| Brief |
Please find every line in the entries below that contains the string "District", and copy it.

| The data |
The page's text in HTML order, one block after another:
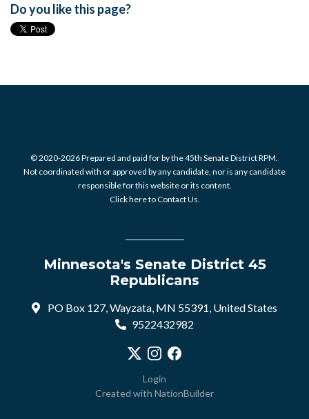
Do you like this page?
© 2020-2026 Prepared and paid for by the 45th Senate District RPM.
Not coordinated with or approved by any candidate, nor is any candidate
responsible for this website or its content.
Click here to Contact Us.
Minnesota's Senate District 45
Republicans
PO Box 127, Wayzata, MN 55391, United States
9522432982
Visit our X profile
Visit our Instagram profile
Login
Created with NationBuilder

| Answer to the exercise |
© 2020-2026 Prepared and paid for by the 45th Senate District RPM.
Minnesota's Senate District 45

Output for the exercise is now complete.